How to Get Tested for Tinnitus: What to Expect

Getting tested for tinnitus starts with a hearing evaluation, typically performed by an audiologist. Because tinnitus itself is a symptom rather than a standalone condition, testing involves a combination of hearing assessments, specialized sound-matching exercises, and sometimes imaging to identify what’s driving the ringing, buzzing, or hissing you hear. Most people can get an initial evaluation scheduled within a few weeks through a referral from their primary care doctor or by contacting an audiology clinic directly.

Who to See First

For most people, an audiologist is the right starting point. Audiologists specialize in mapping out exactly what you can and cannot hear, and they have the equipment to run the full battery of tinnitus-specific tests. If your tinnitus came on gradually or coincides with general hearing changes, this is the most efficient path.
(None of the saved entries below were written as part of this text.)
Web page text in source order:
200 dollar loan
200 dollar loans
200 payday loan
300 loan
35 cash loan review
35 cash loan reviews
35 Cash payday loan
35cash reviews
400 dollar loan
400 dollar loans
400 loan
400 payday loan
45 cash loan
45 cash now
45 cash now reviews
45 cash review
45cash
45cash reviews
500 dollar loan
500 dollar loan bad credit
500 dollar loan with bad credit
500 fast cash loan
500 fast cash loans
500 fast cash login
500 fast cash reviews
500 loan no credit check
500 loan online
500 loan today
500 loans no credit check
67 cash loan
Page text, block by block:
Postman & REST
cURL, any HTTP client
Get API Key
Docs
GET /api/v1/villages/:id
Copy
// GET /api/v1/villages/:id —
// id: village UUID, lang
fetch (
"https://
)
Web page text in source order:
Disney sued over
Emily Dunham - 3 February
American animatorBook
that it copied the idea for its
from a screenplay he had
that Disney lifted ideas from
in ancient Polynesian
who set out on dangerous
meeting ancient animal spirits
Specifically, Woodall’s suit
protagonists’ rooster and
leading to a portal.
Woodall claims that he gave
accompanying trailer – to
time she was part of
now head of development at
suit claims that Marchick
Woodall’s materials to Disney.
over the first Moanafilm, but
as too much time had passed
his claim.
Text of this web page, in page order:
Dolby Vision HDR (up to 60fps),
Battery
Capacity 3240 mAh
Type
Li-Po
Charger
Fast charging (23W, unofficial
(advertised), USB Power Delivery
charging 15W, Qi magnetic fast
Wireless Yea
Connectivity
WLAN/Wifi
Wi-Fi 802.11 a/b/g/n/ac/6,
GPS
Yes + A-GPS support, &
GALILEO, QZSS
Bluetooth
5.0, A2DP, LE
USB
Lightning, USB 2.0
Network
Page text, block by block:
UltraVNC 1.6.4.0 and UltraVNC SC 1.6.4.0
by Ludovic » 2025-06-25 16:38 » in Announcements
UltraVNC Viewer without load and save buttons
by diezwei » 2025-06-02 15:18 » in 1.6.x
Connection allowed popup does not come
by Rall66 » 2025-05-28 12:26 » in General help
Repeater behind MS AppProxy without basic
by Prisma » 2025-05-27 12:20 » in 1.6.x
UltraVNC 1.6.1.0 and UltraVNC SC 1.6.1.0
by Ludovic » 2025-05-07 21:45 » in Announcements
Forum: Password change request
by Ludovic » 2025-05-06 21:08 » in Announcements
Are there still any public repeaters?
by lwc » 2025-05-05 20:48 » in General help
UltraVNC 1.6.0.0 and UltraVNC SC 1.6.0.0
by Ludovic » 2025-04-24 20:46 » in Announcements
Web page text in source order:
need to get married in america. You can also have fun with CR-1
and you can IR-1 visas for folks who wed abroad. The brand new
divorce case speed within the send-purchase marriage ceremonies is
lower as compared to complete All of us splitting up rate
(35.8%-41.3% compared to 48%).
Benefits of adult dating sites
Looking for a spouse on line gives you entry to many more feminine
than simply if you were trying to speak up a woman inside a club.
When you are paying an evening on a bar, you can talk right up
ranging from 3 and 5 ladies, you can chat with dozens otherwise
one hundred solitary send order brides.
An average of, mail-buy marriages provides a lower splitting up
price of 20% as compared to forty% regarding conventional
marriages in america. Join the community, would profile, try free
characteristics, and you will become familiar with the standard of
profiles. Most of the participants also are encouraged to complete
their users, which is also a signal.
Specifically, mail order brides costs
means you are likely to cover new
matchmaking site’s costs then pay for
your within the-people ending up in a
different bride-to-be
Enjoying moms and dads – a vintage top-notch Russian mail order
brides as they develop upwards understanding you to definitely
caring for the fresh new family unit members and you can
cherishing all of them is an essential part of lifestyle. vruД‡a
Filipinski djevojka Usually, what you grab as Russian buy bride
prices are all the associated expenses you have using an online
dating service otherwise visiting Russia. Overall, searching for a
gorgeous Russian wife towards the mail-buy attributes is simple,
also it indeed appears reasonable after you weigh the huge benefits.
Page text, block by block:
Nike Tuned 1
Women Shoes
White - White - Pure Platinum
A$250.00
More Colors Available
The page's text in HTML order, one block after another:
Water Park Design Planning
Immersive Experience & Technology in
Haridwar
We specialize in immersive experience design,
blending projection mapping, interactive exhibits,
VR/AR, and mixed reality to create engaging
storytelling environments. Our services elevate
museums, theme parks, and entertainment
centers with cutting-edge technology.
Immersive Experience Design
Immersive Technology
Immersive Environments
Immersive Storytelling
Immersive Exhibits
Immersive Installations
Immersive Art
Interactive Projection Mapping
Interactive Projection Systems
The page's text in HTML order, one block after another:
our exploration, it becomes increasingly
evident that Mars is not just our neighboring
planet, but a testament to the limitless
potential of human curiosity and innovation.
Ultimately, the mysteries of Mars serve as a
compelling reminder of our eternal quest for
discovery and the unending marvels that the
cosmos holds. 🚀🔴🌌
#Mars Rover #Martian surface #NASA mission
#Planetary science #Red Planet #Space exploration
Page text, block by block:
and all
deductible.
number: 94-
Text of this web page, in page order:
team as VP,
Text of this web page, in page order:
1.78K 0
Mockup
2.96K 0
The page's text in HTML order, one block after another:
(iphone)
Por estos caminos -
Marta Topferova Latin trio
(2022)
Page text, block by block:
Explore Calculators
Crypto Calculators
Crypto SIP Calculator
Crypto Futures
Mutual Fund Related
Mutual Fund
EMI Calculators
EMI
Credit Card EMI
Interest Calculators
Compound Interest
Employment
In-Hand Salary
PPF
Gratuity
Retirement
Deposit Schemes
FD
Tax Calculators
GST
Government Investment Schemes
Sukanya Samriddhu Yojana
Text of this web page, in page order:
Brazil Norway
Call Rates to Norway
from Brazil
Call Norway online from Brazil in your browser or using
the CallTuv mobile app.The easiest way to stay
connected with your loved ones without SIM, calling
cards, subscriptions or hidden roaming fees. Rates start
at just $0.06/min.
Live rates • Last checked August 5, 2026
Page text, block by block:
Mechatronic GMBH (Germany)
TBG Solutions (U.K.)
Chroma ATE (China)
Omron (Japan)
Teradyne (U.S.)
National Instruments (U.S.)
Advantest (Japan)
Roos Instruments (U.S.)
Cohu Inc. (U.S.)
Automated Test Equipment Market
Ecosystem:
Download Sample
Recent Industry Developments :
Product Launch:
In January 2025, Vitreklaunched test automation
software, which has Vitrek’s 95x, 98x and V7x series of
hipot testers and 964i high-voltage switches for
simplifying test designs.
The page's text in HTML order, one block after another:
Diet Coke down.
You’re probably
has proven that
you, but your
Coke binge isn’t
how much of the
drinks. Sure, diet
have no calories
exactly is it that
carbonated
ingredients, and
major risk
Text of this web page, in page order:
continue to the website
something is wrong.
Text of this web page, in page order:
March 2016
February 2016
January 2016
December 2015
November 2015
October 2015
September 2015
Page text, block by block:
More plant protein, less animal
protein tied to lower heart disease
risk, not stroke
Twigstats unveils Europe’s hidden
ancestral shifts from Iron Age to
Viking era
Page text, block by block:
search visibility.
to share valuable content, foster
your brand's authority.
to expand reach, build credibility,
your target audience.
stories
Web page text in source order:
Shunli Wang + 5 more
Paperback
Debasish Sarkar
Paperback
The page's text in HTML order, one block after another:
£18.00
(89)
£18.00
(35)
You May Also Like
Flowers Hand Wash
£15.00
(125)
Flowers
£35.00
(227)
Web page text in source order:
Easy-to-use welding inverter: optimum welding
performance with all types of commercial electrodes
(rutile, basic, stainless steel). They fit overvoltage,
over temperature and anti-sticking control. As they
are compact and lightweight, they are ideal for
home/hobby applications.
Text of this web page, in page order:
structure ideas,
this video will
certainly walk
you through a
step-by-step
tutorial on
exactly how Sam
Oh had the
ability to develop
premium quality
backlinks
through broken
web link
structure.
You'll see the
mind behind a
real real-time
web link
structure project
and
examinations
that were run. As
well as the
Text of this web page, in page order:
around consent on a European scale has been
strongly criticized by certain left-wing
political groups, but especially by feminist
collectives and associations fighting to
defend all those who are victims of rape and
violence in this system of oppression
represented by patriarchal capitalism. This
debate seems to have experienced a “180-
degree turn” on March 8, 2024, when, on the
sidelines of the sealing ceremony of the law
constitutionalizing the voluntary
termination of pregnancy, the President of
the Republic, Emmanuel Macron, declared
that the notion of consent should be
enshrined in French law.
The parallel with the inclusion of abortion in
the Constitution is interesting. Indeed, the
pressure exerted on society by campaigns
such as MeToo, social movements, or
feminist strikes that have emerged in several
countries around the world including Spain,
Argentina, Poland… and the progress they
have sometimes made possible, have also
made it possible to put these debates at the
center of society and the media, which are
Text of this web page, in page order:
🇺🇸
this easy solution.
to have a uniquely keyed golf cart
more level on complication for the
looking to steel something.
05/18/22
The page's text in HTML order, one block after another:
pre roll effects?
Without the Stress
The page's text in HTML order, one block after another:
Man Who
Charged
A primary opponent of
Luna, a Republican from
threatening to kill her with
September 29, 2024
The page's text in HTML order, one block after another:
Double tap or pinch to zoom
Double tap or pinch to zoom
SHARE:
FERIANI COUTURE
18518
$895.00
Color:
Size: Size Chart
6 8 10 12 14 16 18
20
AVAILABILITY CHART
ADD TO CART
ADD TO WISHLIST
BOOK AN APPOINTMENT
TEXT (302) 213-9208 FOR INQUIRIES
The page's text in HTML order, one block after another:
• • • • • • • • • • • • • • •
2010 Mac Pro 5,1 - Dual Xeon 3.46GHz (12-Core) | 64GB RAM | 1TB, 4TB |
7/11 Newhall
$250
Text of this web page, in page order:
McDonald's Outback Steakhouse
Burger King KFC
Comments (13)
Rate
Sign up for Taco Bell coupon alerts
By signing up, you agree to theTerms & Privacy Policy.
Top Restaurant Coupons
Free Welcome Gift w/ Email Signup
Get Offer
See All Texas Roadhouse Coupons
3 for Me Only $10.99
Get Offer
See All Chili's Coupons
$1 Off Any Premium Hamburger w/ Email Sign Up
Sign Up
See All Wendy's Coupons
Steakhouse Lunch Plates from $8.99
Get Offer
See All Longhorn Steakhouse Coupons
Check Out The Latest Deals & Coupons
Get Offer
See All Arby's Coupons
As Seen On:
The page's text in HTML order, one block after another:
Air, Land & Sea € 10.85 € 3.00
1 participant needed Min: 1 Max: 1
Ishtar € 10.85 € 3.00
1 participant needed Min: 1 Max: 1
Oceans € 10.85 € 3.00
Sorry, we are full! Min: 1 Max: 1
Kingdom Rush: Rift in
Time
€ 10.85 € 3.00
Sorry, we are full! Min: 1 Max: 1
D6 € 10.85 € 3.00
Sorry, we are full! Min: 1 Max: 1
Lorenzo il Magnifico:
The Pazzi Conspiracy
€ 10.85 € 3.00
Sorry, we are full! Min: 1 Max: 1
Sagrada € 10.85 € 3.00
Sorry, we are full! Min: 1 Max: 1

An ENT (ear, nose, and throat doctor) is the better first stop if your tinnitus appeared suddenly, if you have ear pain or fluid drainage, or if you’re experiencing dizziness or vertigo alongside the sound. ENTs are medical doctors and surgeons who diagnose and treat ear diseases, so they can identify structural or medical problems an audiologist can’t treat. In many cases, a thorough tinnitus workup involves both: hearing tests with an audiologist and a medical exam with an ENT, sometimes followed by imaging scans.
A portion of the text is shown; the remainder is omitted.